Ubuntu e o comum como horizonte 

Se a colonialidade separa, a filosofia Ubuntu reúne onde se diz: “Eu sou porque nós somos”. É possível ampliar essa ideia ao defini-la como ontologia: existimos através das relações. Malomalo (Ubuntu e outras formas africanas de produção de conhecimento) destaca que Ubuntu não é apenas solidariedade comunitária, mas ética que orienta escolhas públicas, convívios cotidianos e políticas de cuidado.
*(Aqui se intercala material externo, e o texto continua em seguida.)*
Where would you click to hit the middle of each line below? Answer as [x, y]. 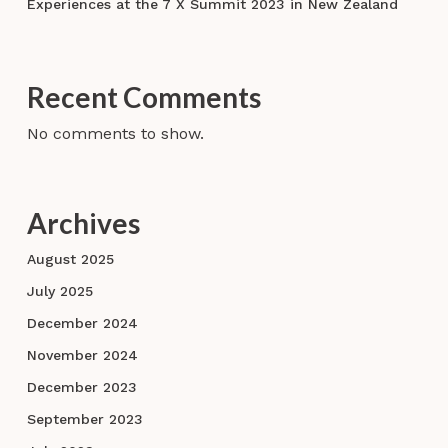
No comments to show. [115, 134]
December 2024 [82, 323]
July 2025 [59, 291]
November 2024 [82, 355]
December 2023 [81, 387]
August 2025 [70, 259]
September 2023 [84, 419]
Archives [83, 223]
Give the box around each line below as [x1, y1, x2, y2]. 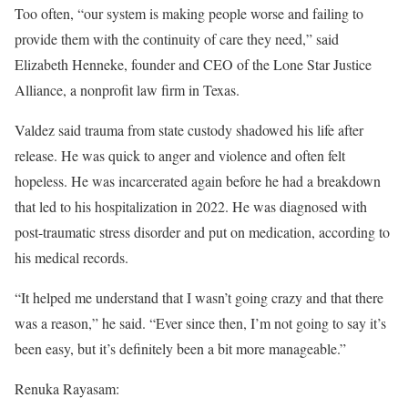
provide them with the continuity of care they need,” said [15, 29, 339, 49]
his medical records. [15, 248, 128, 268]
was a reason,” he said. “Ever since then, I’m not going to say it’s [15, 313, 386, 333]
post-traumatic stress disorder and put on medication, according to [15, 222, 390, 242]
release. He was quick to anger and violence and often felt [15, 146, 345, 166]
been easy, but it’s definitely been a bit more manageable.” [15, 339, 346, 359]
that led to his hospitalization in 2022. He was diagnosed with [15, 197, 367, 217]
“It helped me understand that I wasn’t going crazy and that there [15, 288, 383, 308]

Nas juventudes, essa ética aparece na prática: no coletivo que acolhe o colega excluído; na roda de conversa que vira espaço de cura; nas redes de apoio emocional criadas para enfrentar a violência; nas manifestações culturais que afirmam pertencimentos. Ubuntu é, portanto, fundamento para pensar uma educação que se faz com as juventudes, e não sobre elas. É convite para abandonar lógicas individualistas e abraçar a compreensão de que toda aprendizagem é relacional, que toda formação é comunitária, e que nenhum futuro se constrói sozinho. 

O que aprendemos com as juventudes?  

Ao concluir esta série, podemos afirmar: são as juventudes que têm mostrado caminhos para que o Brasil reinvente a si mesmo. Elas demonstram que a educação antirracista não depende apenas de políticas públicas, mas de relações mais humanas, de escutas mais profundas e de escolas que reconheçam a potência que habita cada corpo racializado. 
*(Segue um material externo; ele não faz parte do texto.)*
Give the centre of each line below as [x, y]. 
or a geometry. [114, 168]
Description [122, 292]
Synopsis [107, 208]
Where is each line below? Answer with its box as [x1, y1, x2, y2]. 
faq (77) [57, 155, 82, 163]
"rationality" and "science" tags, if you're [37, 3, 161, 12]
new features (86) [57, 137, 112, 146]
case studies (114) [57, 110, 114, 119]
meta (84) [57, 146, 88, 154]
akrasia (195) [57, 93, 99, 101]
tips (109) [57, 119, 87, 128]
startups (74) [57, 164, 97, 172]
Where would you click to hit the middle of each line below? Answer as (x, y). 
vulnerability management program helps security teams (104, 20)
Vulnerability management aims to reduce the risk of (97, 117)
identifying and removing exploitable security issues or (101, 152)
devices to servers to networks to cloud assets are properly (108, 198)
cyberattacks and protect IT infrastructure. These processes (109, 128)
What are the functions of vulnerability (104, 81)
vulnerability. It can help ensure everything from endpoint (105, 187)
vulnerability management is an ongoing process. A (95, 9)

Mbembe nos lembra que imaginar novos mundos é tarefa urgente diante das ruínas coloniais. As juventudes fazem isso diariamente: imaginam, criam, tensionam, afirmam, insistem. Elas não carregam o futuro, elas são o futuro acontecendo. Encerrar estas reflexões é voltar ao ponto de partida: reconhecer que educar é participar do mesmo movimento espiralado que rege a vida. Se o mundo precisa recomeçar, que recomece com aquilo que as juventudes nos ensinam: que a dignidade é inegociável, que a ancestralidade é força viva, que o comum é horizonte possível e que a educação pode, sim, transformar sociedades inteiras. 
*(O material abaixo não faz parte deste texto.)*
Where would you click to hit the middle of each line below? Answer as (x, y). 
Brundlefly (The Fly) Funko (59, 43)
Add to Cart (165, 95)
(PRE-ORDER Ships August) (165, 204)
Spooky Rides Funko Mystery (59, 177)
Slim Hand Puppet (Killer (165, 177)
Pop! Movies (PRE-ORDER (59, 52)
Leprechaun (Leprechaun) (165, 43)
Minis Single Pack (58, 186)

Que este fim seja, como ensina Nego Bispo, apenas mais um começo. 

Referências  

BISPO, Antônio. Colonização, Quilombos: modos e significados. 2. ed. Brasília: INCTI, 2020. 

CANDAU, Vera Maria. Interculturalidade e educação. Petrópolis: Vozes, 2016. 

FREIRE, Paulo. Pedagogia da Esperança. Rio de Janeiro: Paz e Terra, 1992. 

GOMES, Nilma Lino. Educação, identidade negra e formação de professores. Petrópolis: Vozes, 2012. 

HALL, Stuart. A identidade cultural na pós-modernidade. Rio de Janeiro: DP&A, 2003. 

HOOKS, Bell. Ensinando a transgredir. São Paulo: WMF Martins Fontes, 2017. 

MBEMBE, Achille. Necropolítica. São Paulo: n-1 edições, 2018. 

MALOMALO, Bas’Ilele. Ubuntu e outras formas africanas de produção de conhecimento. Caderno de Estudos Africanos, n. 36, p. 1-18, 2018. 

MUNANGA, Kabengele. Rediscutindo a mestiçagem no Brasil. Petrópolis: Vozes, 2015.